We inspected DNAm levels for the nine DNAm sites in the flanking region of RETN (Fig. 2a,b). Of these DNAm sites, three sites (cg21777015, cg02346997, cg22322184) showed moderate DNAm levels in both the KING and MESA data sets. Two other DNAm sites in the upstream region of RETN (cg20692181, cg08132525) showed a high level of DNAm, whereas the four DNAm sites in or downstream of the CpG island showed a low DNAm level. The levels of DNAm at the nine sites were positively correlated with each other (Fig. 2c, d).
Fig. 2

DNAm levels for nine DNAm sites in the vicinity of RETN for the KING and MESA studies. (a, b) The box-and-whisker plots are based on the KING study (n = 191) (a) and the MESA study (n = 1,202) (b), with the order of the sites being based on their position. Data were converted from M values to β values. (c, d) Correlation heat maps for DNAm levels at the nine sites based on M values in the KING and MESA studies, respectively. The r value represents Pearson’s correlation coefficient

Association analysis of DNAm level and SNPs

We genotyped five SNPs in the flanking region of RETN (Fig. 1a) for the same samples of the KING study analysed with the DNAm array. We then performed an association analysis for these five SNPs and DNAm level at the three DNAm sites found to be significantly associated with plasma resistin level in the KING study. Significant associations between each SNP and DNAm sites were detected (ESM Table 2). In particular, the SNPs rs34861192 and rs3219175 and the DNAm site cg02346997 showed the most significant associations (Fig. 3a, ESM Table 2). These two SNPs (rs34861192, rs3219175) were in complete LD in our samples. The DNAm level at cg02346997 declined as the number of minor alleles for these SNPs increased.
Fig. 3

DNAm level at cg02346997 according to genotype for rs3219175 in the KING and Fukuoka studies. The box-and-whisker plots are based on the KING study (n = 191) (a) and the Fukuoka study (n = 287) (b). Data were converted from M values to β values. The p values were 4.43 × 10−17 (a) and 3.50 × 10−19 (b) and were calculated with a GLM based on M value with adjustment for age (a) or age and sex (b)

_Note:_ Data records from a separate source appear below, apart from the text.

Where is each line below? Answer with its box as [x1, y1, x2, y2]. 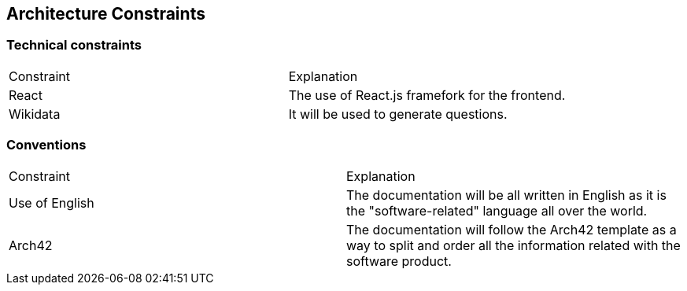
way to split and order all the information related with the [346, 237, 681, 253]
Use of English [9, 194, 94, 211]
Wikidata [9, 105, 61, 122]
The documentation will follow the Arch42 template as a [346, 221, 677, 238]
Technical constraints [6, 37, 142, 53]
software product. [346, 252, 452, 269]
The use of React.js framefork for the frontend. [288, 87, 566, 103]
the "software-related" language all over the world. [346, 202, 648, 219]
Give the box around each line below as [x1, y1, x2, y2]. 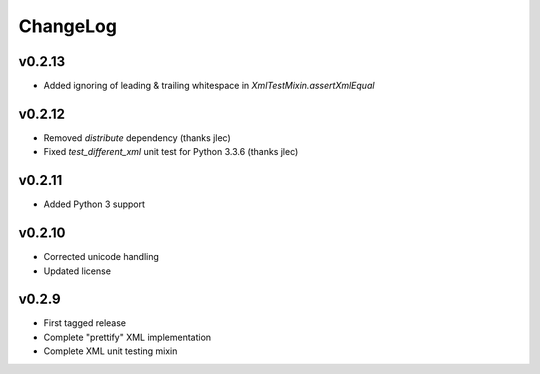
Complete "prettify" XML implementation [43, 331, 212, 343]
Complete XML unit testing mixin [43, 345, 178, 357]
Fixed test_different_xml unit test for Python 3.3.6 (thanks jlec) [43, 146, 299, 158]
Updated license [43, 265, 112, 277]
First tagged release [43, 317, 127, 329]
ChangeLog [18, 15, 117, 37]
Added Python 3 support [43, 198, 145, 210]
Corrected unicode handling [43, 251, 160, 263]
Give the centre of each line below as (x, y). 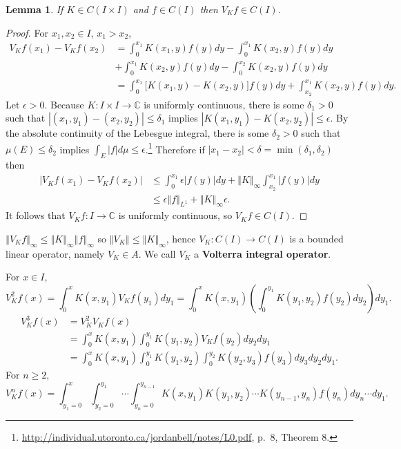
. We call (157, 253)
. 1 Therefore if (175, 148)
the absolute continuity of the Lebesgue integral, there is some (137, 133)
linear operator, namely (55, 253)
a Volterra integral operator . (263, 253)
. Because (64, 104)
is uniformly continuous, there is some (224, 104)
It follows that (36, 215)
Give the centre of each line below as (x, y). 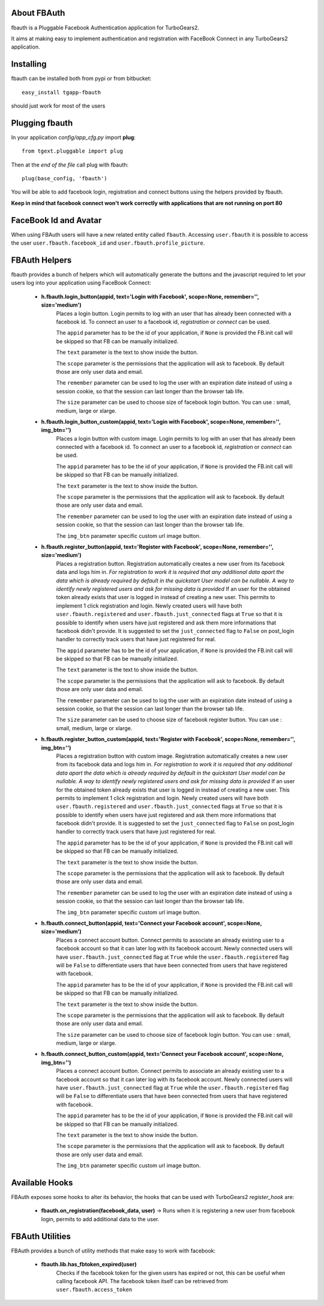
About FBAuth (38, 13)
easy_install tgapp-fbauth (61, 92)
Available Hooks (42, 1182)
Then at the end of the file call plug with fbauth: (70, 165)
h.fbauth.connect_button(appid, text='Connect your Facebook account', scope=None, (151, 923)
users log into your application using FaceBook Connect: (81, 283)
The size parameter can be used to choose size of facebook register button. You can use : (169, 720)
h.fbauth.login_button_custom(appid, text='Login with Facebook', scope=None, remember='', (161, 421)
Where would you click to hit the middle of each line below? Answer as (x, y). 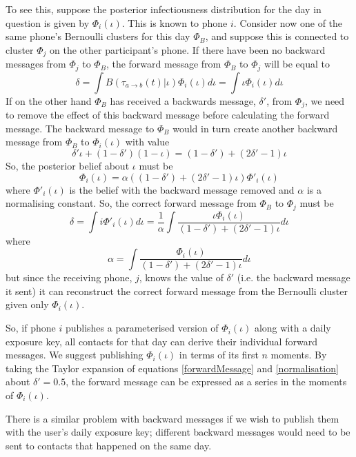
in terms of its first (219, 355)
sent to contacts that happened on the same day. (109, 445)
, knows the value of (181, 277)
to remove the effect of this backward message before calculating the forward (168, 115)
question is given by (48, 22)
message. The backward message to (80, 128)
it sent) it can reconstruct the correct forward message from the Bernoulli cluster (177, 291)
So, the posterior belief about (68, 165)
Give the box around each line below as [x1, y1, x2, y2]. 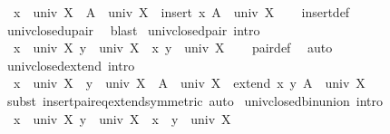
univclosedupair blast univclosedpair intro [6, 20, 260, 39]
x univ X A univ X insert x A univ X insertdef [13, 3, 350, 21]
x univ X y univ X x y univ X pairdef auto [13, 38, 333, 57]
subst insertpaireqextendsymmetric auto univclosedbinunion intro [6, 91, 383, 110]
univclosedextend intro [6, 55, 135, 74]
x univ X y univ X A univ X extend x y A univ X [13, 73, 366, 92]
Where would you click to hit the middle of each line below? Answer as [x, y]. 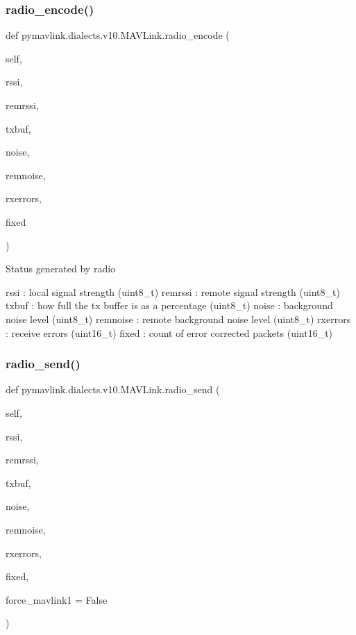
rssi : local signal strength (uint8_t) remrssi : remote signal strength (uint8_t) [173, 291]
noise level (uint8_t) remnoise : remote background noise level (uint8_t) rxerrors [178, 319]
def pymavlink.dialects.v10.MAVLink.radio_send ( [113, 389]
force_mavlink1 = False [57, 599]
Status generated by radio [61, 269]
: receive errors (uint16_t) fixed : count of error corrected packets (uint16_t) [169, 332]
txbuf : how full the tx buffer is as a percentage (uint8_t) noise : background [169, 305]
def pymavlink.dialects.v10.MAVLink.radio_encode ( [118, 35]
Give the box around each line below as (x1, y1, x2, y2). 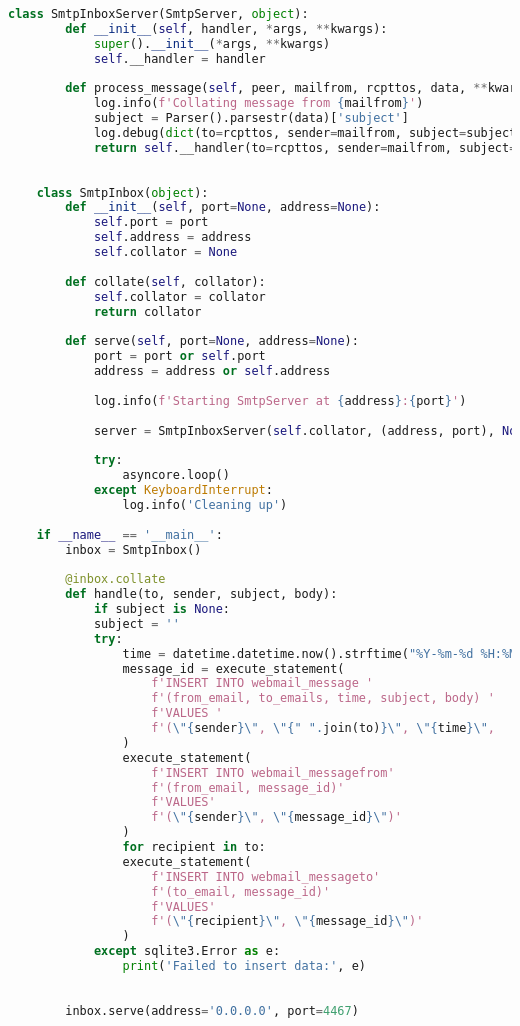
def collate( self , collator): (65, 274, 266, 289)
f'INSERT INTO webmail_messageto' (151, 869, 381, 884)
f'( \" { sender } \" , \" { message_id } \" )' (151, 810, 402, 825)
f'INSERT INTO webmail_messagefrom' (151, 765, 395, 780)
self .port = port (93, 215, 209, 230)
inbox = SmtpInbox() (65, 542, 202, 557)
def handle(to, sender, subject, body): (65, 587, 338, 602)
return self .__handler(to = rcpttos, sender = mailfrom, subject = (93, 140, 517, 155)
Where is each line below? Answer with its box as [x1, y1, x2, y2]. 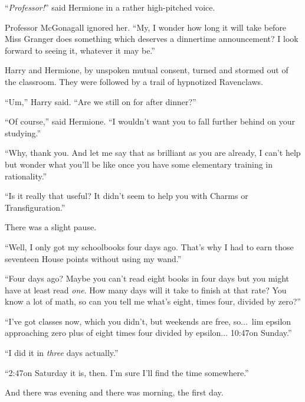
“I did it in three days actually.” [5, 347, 119, 359]
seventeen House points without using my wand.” [5, 252, 182, 264]
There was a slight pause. [5, 221, 97, 233]
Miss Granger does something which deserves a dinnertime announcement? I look [5, 32, 299, 45]
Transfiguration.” [5, 201, 65, 213]
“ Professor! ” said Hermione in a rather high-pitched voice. [5, 1, 215, 13]
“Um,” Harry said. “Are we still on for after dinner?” [5, 95, 196, 107]
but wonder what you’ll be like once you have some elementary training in [5, 158, 273, 170]
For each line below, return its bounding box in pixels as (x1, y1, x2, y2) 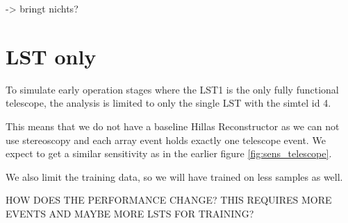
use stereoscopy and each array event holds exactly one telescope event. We (6, 132, 326, 147)
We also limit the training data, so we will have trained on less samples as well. (6, 169, 343, 184)
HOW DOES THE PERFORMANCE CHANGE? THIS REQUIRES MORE (6, 193, 332, 207)
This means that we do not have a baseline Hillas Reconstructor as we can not (6, 118, 340, 133)
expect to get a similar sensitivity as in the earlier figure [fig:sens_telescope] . (6, 146, 332, 161)
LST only (6, 42, 97, 70)
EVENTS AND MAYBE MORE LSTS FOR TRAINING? (6, 206, 254, 220)
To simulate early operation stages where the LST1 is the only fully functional (6, 82, 339, 96)
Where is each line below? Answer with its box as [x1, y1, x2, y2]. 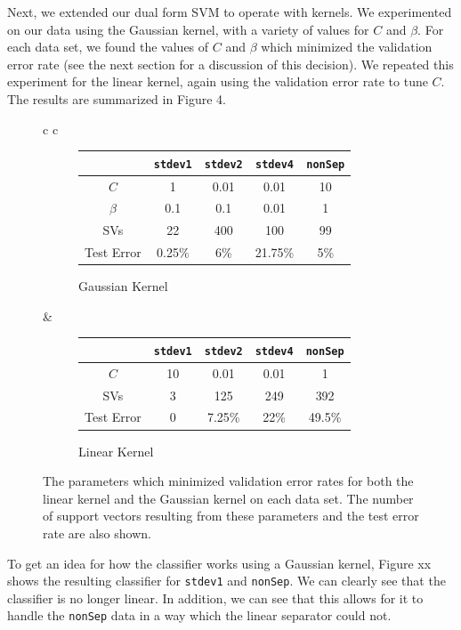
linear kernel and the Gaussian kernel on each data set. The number [43, 489, 414, 507]
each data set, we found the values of [7, 37, 209, 56]
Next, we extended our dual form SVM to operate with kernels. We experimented [7, 3, 452, 20]
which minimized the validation [261, 37, 433, 56]
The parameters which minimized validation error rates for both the [43, 472, 414, 490]
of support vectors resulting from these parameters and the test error [43, 506, 419, 525]
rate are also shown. [43, 523, 151, 542]
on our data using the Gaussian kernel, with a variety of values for [7, 20, 369, 38]
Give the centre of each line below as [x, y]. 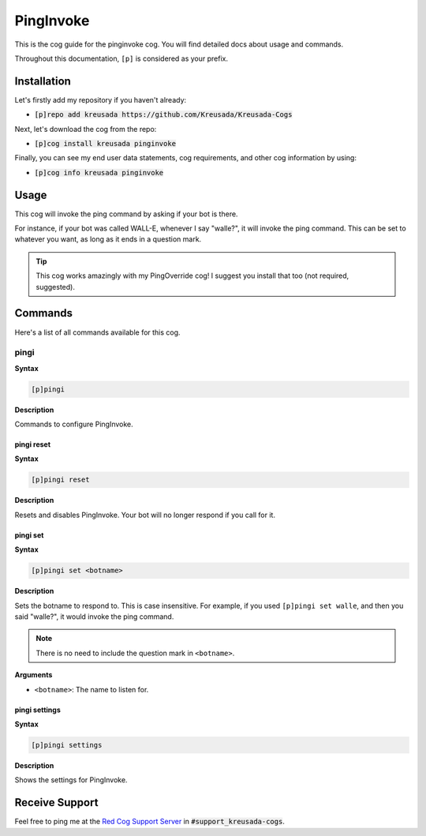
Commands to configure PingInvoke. [74, 424]
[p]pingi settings [67, 745]
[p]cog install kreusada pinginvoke [105, 144]
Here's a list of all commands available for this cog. [97, 332]
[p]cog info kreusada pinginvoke [99, 172]
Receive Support [56, 802]
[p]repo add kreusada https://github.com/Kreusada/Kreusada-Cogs [163, 115]
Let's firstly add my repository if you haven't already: [101, 99]
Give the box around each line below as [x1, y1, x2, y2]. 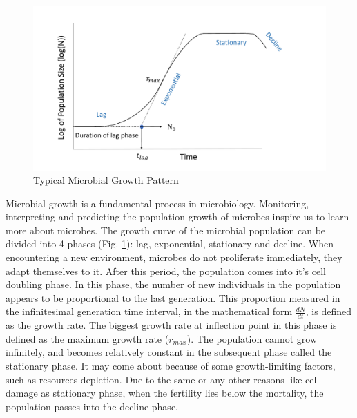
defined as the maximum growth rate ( [6, 331, 169, 345]
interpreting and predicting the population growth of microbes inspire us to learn [6, 209, 349, 224]
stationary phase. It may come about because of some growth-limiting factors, [6, 359, 336, 373]
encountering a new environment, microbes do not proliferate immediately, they [6, 250, 342, 265]
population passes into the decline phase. [6, 399, 178, 413]
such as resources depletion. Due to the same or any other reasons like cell [6, 372, 320, 386]
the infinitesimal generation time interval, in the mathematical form [6, 304, 293, 319]
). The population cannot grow [186, 331, 318, 345]
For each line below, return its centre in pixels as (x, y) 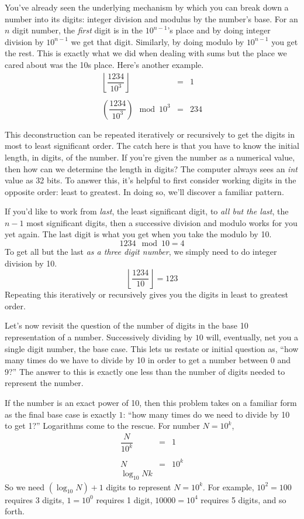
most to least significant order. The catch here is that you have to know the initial (152, 146)
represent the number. (44, 383)
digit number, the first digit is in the (78, 30)
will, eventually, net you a (252, 337)
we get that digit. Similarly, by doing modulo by (158, 41)
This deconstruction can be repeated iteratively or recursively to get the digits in (150, 134)
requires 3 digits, (34, 499)
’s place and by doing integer (219, 30)

We also evaluated the relation of rs3219175 to DNAm level at cg02346997, cg21777015 and cg22322184 in Fukuoka samples (ESM Table 2). A significant association between this SNP and cg02346997 was replicated in the Fukuoka samples (Fig. 3b, ESM Table 2).

Association analysis of plasma resistin concentration, SNPs and DNAm level

To compare the independent contributions of the SNP rs3219175 and DNAm level at cg02346997 with plasma resistin level in the KING study, we calculated the contribution rate (R 2) based on the partial correlation coefficient. Both cg02346997 (R 2 = 0.029, p = 0.017) and rs3219175 (R 2 = 0.273, p = 4.56 × 10−17) showed a significant R 2 value. Although the contribution of rs3219175 to the plasma resistin level was greater than that of cg02346997, the DNAm site also clearly affected plasma resistin concentration.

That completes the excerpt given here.